→ Data for processing:

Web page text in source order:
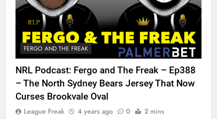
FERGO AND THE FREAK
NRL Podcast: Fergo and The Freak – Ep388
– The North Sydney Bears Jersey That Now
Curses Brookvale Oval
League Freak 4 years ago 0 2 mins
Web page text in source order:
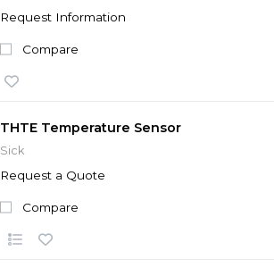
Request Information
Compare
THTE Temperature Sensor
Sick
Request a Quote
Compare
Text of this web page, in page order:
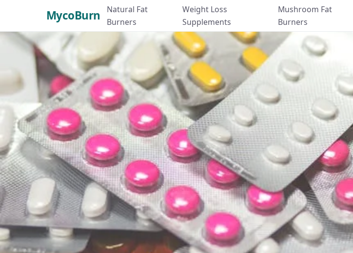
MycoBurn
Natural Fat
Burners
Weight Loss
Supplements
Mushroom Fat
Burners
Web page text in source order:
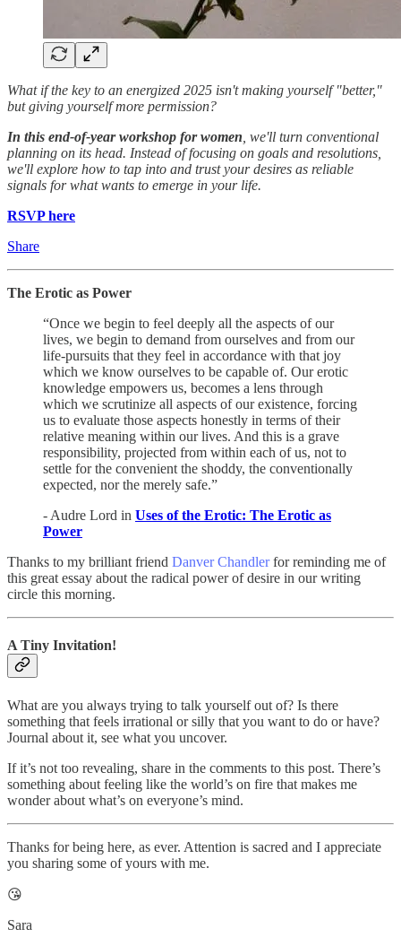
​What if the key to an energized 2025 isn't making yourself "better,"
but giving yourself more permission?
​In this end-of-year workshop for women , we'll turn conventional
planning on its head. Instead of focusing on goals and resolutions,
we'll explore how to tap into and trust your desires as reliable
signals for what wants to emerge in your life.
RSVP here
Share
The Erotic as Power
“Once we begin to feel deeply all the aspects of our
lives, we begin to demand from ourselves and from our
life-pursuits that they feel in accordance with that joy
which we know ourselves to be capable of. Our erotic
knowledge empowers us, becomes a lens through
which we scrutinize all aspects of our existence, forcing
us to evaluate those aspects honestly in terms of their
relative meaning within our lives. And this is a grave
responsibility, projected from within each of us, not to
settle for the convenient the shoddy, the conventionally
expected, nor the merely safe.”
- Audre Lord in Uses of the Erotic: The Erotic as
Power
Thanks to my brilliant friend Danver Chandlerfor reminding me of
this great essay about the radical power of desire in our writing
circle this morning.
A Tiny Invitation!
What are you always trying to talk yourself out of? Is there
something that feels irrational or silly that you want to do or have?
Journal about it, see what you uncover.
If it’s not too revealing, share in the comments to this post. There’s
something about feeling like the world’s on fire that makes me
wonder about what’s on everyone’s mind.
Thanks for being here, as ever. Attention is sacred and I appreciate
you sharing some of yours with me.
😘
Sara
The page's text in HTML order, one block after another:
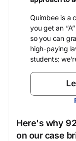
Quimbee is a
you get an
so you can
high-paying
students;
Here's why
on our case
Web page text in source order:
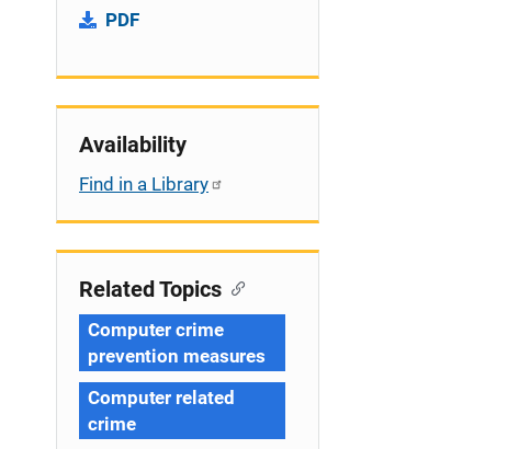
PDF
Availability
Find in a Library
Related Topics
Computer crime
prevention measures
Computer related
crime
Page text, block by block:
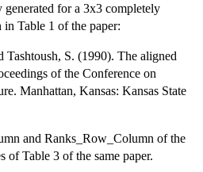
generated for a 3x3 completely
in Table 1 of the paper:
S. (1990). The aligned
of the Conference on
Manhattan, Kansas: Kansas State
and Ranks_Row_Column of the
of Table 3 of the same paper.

→ Task brief:
Your response should consist solely of the lines from the one containing "of the Conference on" to the end of the entries, both ends included, exactly as they appear.

→ Response to the exercise:
of the Conference on
Manhattan, Kansas: Kansas State
and Ranks_Row_Column of the
of Table 3 of the same paper.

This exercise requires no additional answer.